Corporations should find ways to protect and nurture fledgling ideas rather than judge them too quickly. Some of the most fruitful startup economies have created ways to embrace failure, she said. "So in Singapore, corporations might ask how they can celebrate and learn from failure, rather than guard against it."

Moreover, they should do their research and see how they fit into the existing ecosystem where there are probably already active players and see what kind of partnerships can be established, said Markus Gnirck, co-founder of Startupbootcamp FinTech. "A closed-minded approach that only serves the motivations of the corporation doesn't reflect the openness of the entrepreneurial community," he added.

Corporations should also set out clearly their long-term vision for such programmes before embarking, said Debbie Yong, who founded online gourmet platform Batch.sg under the Ideas@SPH incubation programme.
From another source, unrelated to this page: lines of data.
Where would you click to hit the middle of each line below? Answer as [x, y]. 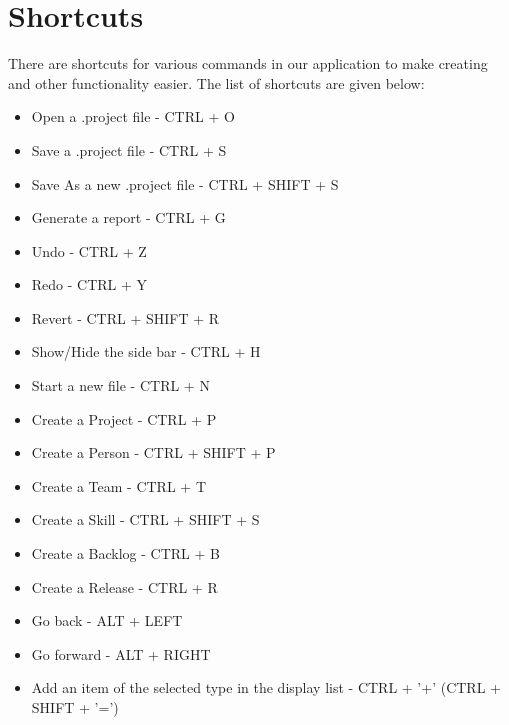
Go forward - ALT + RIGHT [121, 653]
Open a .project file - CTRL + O [133, 116]
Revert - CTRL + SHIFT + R [125, 317]
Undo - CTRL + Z [89, 250]
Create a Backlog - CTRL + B [125, 553]
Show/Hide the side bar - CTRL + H [146, 351]
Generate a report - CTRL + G [128, 217]
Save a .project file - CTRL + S [129, 149]
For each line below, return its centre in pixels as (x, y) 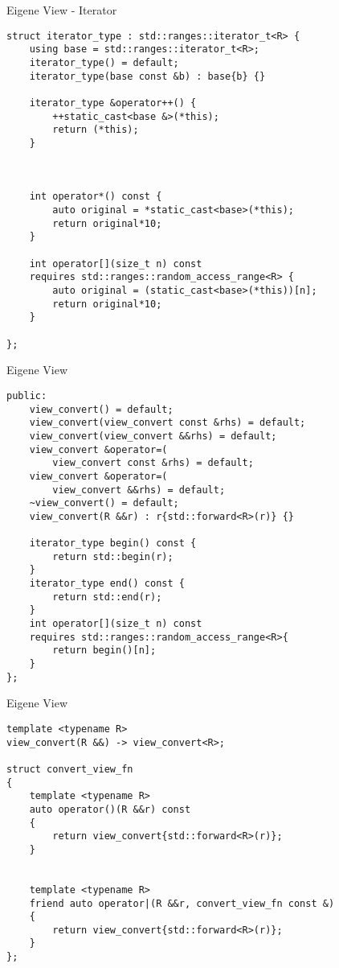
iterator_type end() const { (107, 584)
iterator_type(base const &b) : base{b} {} (147, 76)
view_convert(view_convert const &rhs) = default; (167, 423)
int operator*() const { (96, 197)
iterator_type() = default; (104, 62)
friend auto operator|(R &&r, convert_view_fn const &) (182, 903)
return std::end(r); (107, 597)
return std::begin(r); (113, 556)
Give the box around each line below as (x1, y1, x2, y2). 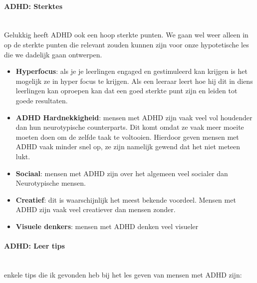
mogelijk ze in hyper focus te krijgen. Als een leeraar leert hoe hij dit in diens (15, 75, 253, 86)
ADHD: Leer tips (4, 241, 65, 251)
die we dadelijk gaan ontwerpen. (4, 49, 102, 59)
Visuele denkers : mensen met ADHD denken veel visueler (15, 221, 199, 231)
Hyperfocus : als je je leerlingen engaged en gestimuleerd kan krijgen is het (15, 66, 248, 76)
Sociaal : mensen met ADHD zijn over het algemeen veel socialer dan (15, 168, 228, 178)
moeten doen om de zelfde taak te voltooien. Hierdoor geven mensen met (15, 131, 239, 142)
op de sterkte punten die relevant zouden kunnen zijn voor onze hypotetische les (4, 39, 249, 49)
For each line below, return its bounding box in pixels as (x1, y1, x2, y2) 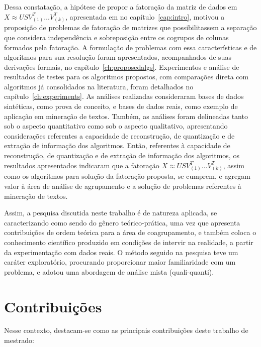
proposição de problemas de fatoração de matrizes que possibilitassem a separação (4, 22, 257, 33)
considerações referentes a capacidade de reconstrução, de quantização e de (4, 130, 235, 141)
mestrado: (4, 335, 35, 345)
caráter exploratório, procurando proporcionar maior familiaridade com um (4, 257, 236, 267)
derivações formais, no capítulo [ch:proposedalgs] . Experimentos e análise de (4, 61, 239, 72)
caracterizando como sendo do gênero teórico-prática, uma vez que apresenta (4, 217, 240, 227)
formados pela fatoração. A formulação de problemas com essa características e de (4, 42, 257, 52)
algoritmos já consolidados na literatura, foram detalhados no (4, 81, 194, 91)
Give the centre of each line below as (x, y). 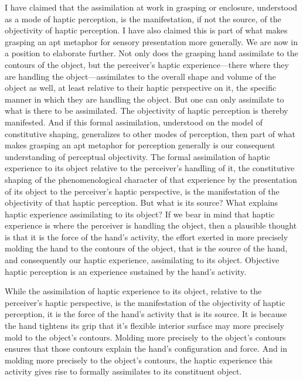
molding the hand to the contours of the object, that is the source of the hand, (146, 248)
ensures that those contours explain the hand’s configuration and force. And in (146, 348)
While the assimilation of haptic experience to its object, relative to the (133, 291)
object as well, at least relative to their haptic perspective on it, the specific (141, 88)
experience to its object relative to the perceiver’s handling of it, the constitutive (150, 168)
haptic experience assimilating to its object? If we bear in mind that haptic (140, 214)
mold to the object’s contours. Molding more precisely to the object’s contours (145, 337)
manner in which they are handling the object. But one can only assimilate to (144, 99)
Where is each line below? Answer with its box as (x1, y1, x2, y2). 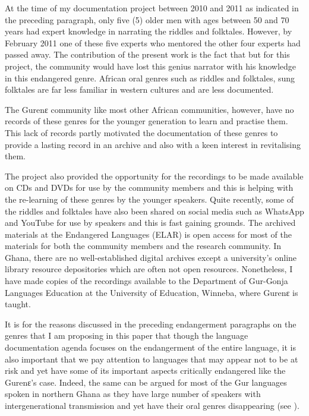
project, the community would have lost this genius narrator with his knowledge (5, 59, 297, 72)
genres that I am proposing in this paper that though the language (5, 329, 248, 342)
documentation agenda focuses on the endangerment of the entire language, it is (5, 341, 296, 354)
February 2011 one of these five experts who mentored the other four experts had (5, 36, 301, 49)
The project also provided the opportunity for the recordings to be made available (5, 169, 304, 182)
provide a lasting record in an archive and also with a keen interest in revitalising (5, 138, 301, 150)
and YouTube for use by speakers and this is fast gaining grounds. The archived (5, 216, 296, 229)
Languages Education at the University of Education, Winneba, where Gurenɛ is (5, 286, 298, 298)
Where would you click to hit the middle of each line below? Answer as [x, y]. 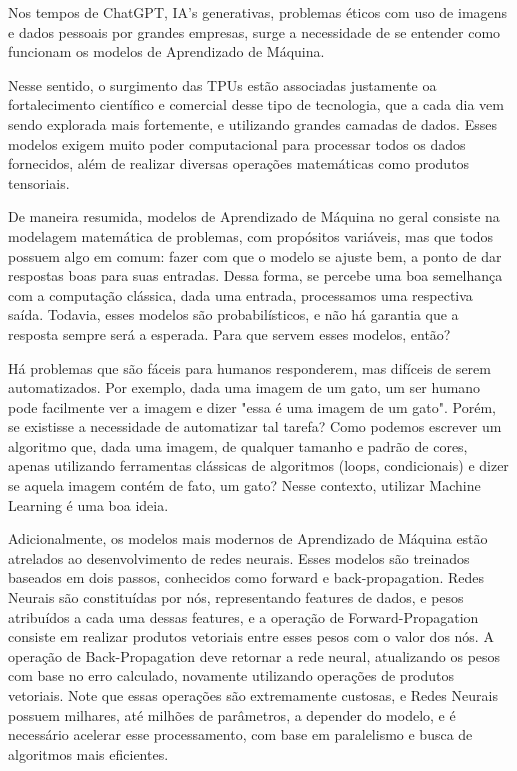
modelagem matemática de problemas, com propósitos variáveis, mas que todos [251, 235]
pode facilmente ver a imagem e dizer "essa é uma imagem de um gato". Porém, [252, 406]
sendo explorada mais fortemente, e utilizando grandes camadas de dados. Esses [252, 123]
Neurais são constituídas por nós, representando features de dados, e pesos [236, 597]
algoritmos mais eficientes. [88, 753]
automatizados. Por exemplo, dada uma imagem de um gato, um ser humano [244, 387]
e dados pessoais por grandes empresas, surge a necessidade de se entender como [254, 31]
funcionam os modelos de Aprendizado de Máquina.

For instance, who owns the intellectual property (IP) rights for the startup, and for how long? According to Ms Yong, most employers own the IP rights of their employees' work, but to have the corporation own the IP rights of a startup beyond the incubation period may hinder the startup from getting future investors or an eventual buyer.

California-based venture capitalist Tim Draper reckoned that corporate-backed startup teams of five work best, and that an incubation time of at least three years is required: to develop the product, engage customers, properly build a company and see results. "It may even take five years before you know if you've got a winner."

Said JFDI's Mr Mason: "Nonetheless, it's excellent that we are trying out such schemes in Singapore because it's perhaps one of the few stable places where we can give them enough time to take root. Culture doesn't change quickly and while we have done a great job talking the talk about being a Smart Nation etc, now we have the slog of walking the walk to make it happen." But it might take some 20 years to really show results, he noted. "People forget that all the shine of Silicon Valley was seeded in the 1950s and 60s by government spending on transistors and integrated circuits. Most of the wealth there now comes from those roots."